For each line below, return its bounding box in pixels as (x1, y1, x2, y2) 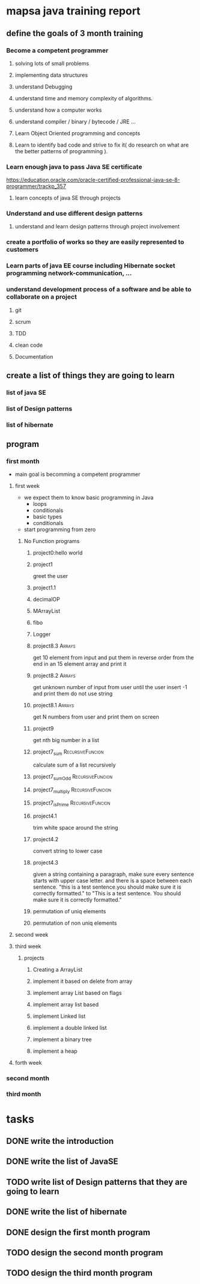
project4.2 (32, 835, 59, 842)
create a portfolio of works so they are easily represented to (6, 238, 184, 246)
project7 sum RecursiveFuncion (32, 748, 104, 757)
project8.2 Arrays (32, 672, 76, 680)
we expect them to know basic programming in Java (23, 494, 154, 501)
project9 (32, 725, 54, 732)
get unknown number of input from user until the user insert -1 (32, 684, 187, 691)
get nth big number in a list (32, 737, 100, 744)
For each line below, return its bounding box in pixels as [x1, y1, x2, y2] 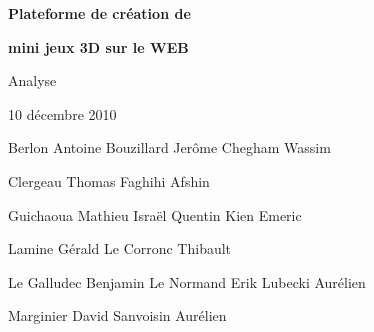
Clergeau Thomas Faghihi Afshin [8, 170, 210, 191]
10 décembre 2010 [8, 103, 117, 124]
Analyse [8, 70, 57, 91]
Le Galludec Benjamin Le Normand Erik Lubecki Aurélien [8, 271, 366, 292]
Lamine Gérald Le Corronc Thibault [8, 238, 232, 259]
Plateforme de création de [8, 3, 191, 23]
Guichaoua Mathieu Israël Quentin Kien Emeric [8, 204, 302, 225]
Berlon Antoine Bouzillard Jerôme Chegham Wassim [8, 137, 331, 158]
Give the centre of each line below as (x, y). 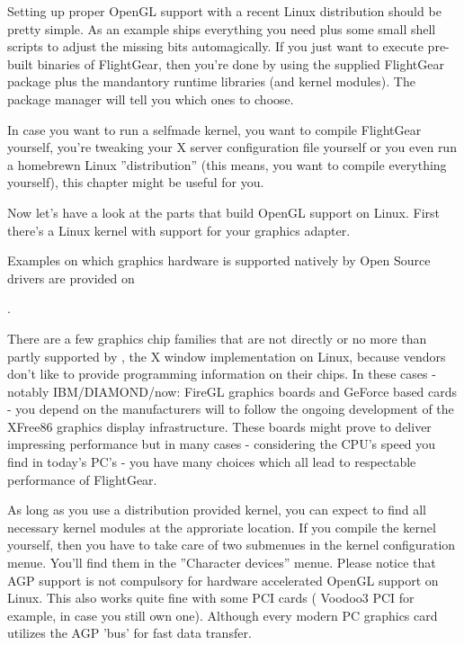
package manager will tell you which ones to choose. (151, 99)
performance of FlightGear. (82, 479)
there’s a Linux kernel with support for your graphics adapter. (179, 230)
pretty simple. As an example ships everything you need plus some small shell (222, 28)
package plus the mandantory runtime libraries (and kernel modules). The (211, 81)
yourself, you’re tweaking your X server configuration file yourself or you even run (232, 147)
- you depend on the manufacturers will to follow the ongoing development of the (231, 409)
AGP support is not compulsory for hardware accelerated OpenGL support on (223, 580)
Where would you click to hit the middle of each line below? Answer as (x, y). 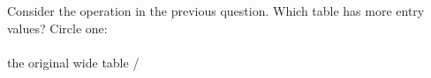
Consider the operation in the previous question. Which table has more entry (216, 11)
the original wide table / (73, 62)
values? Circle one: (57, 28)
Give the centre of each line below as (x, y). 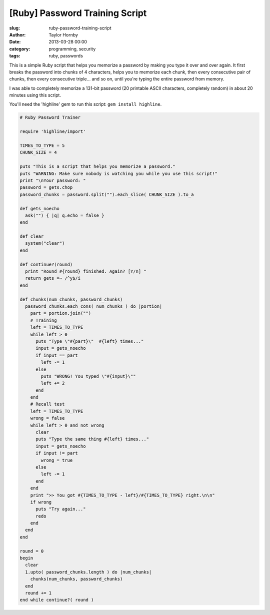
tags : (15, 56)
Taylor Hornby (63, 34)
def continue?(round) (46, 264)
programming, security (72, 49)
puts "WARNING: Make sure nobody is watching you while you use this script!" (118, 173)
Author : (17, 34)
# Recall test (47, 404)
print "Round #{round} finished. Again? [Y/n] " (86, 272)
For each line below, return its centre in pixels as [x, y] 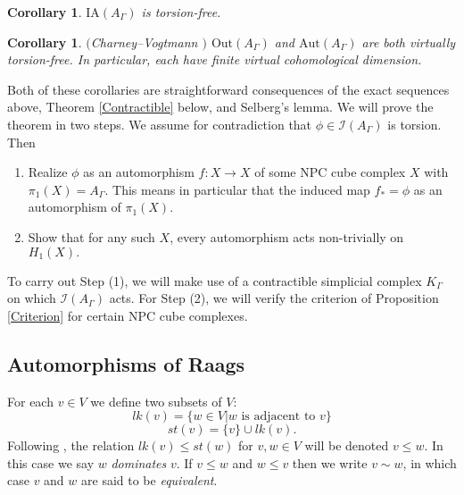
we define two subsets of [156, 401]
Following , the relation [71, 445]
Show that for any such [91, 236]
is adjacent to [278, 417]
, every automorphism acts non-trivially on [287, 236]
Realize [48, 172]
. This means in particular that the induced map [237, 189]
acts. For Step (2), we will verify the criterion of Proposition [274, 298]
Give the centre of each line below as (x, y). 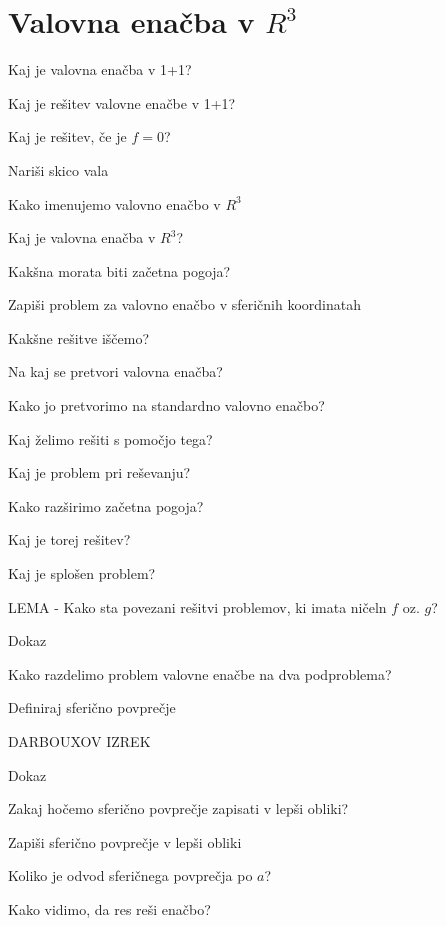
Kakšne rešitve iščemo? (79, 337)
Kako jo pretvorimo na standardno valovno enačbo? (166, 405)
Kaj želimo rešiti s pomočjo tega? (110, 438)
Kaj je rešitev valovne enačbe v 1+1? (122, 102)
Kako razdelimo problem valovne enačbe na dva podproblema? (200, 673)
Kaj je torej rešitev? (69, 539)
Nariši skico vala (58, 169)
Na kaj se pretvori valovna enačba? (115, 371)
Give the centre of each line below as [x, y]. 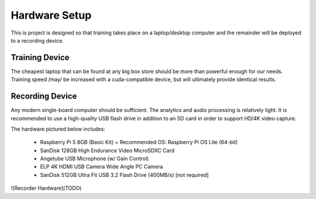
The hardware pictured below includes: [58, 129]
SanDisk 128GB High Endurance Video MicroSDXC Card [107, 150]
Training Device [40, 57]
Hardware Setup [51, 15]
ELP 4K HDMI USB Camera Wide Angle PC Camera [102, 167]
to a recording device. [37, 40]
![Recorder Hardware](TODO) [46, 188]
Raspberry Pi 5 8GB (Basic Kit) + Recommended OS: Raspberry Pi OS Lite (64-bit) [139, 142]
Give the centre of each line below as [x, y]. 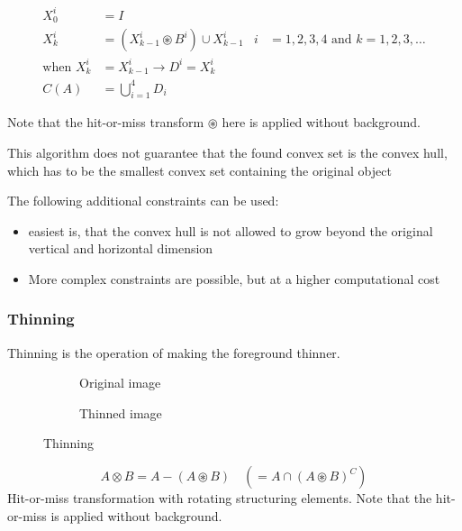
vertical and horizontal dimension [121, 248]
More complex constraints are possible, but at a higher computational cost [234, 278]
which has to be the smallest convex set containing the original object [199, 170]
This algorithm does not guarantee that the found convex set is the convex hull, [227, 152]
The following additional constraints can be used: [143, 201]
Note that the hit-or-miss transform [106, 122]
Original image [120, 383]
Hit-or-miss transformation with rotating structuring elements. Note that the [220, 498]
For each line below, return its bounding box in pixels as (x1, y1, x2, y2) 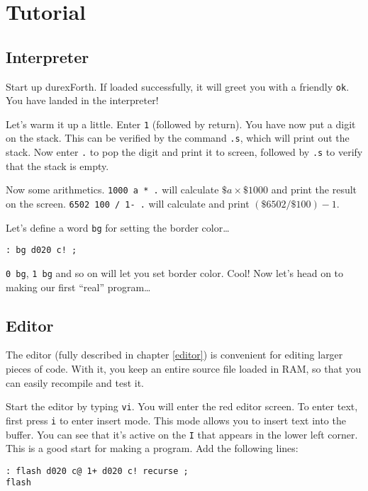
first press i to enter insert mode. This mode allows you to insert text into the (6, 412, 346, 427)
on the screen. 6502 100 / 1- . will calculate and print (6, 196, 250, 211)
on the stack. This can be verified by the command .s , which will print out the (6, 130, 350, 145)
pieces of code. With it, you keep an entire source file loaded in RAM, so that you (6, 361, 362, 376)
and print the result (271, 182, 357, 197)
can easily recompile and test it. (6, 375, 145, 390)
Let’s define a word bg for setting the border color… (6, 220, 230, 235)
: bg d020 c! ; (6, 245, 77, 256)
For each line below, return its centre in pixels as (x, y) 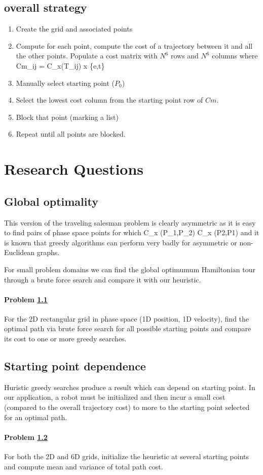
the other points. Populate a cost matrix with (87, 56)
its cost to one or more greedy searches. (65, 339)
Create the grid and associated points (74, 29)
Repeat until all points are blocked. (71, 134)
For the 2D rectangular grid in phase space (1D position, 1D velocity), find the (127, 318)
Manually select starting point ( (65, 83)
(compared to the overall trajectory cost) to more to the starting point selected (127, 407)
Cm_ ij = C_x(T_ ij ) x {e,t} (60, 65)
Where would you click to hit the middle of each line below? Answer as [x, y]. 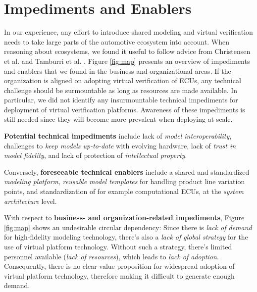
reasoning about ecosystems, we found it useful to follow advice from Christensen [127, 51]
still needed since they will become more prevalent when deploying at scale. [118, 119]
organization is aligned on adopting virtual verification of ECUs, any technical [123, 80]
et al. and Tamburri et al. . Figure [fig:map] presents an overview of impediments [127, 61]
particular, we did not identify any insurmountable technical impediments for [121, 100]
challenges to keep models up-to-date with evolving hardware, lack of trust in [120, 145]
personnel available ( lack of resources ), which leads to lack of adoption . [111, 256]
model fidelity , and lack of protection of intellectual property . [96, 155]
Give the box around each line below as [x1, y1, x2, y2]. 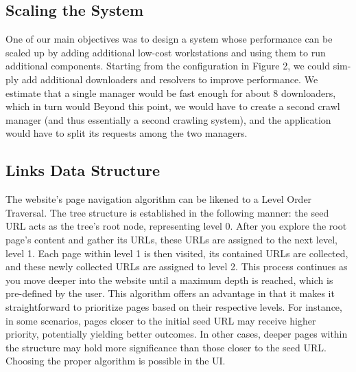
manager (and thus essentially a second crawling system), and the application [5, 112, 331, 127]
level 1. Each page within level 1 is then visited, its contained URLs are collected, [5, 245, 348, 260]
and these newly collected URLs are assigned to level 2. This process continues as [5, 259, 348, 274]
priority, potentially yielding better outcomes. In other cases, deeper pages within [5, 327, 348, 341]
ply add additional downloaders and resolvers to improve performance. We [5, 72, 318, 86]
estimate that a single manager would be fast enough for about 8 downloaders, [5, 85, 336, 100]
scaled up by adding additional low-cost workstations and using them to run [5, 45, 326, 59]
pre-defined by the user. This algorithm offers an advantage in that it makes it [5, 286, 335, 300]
...
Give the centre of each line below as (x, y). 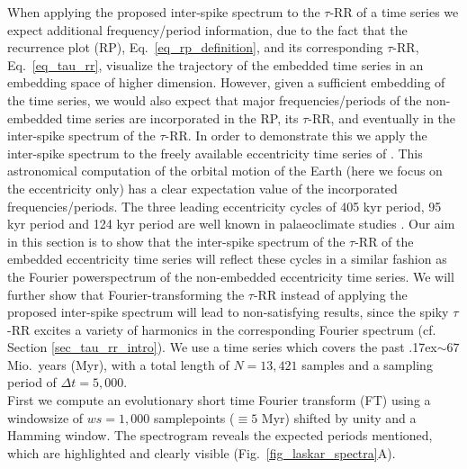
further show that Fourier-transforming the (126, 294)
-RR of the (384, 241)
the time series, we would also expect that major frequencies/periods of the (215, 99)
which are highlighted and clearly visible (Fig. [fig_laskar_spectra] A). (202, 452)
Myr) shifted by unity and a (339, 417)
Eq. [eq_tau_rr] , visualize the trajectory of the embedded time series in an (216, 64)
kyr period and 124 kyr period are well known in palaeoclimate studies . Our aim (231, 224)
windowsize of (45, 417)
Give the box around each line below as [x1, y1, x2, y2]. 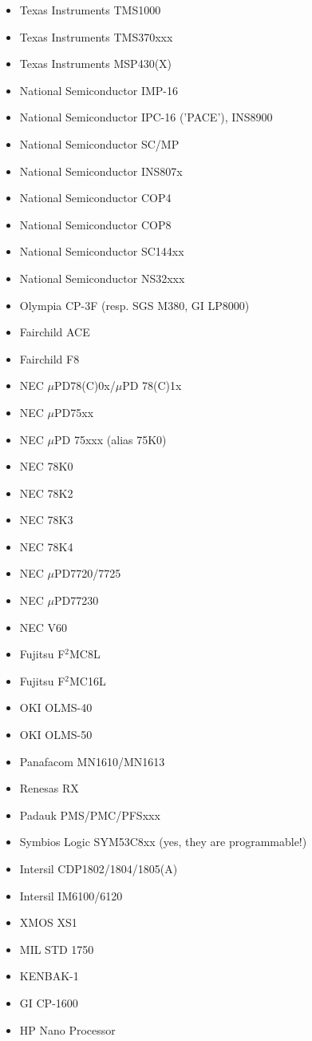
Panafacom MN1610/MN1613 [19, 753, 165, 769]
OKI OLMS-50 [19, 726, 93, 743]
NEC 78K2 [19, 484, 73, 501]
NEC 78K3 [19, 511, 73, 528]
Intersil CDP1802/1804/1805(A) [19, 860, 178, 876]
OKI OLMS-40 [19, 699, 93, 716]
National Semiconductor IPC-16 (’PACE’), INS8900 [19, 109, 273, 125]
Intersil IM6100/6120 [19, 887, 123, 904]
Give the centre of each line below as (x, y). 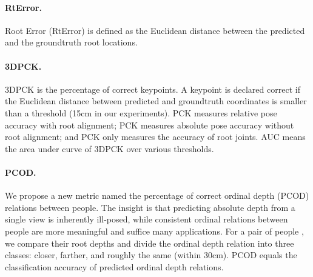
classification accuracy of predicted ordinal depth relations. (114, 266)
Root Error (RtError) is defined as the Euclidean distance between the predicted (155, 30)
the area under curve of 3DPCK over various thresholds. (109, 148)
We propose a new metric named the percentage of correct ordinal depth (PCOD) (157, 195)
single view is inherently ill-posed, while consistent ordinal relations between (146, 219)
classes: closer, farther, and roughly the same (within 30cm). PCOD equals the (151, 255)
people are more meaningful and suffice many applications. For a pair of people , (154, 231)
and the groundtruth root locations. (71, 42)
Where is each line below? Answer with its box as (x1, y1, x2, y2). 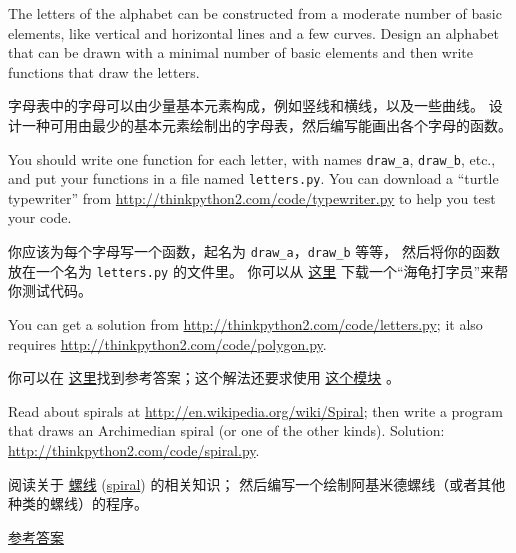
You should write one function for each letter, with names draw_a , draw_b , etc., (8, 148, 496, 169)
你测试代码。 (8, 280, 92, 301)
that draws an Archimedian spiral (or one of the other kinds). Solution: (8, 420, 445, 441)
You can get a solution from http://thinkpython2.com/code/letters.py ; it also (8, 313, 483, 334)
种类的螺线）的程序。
* * *
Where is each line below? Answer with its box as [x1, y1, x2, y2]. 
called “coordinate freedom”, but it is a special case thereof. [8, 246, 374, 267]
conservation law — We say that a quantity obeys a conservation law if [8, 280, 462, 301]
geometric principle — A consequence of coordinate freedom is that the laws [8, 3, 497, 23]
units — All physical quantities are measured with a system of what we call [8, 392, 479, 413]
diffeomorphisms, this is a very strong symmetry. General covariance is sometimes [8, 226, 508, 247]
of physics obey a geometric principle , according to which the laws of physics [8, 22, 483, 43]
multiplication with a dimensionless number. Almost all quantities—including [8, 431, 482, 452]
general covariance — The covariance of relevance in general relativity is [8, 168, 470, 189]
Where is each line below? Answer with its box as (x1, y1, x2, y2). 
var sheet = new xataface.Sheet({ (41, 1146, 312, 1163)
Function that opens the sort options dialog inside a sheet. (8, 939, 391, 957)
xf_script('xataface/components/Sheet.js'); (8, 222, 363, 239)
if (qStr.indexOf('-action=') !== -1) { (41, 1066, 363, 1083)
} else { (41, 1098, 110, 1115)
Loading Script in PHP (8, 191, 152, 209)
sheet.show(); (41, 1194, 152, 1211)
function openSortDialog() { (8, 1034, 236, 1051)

[Assigned task] Starting with the line above that holds "(compared to the", restate each line word for word up to and including the line that holds "model fidelity , and". Drop the pictures.

[Answer to the problem]
(compared to the overall trajectory cost) to more to the starting point selected (127, 407)
Cm_ ij = C_x(T_ ij ) x {e,t} (60, 65)
Where would you click to hit the middle of each line below? Answer as [x, y]. 
reasoning about ecosystems, we found it useful to follow advice from Christensen [127, 51]
still needed since they will become more prevalent when deploying at scale. [118, 119]
organization is aligned on adopting virtual verification of ECUs, any technical [123, 80]
et al. and Tamburri et al. . Figure [fig:map] presents an overview of impediments [127, 61]
particular, we did not identify any insurmountable technical impediments for [121, 100]
challenges to keep models up-to-date with evolving hardware, lack of trust in [120, 145]
personnel available ( lack of resources ), which leads to lack of adoption . [111, 256]
model fidelity , and lack of protection of intellectual property . [96, 155]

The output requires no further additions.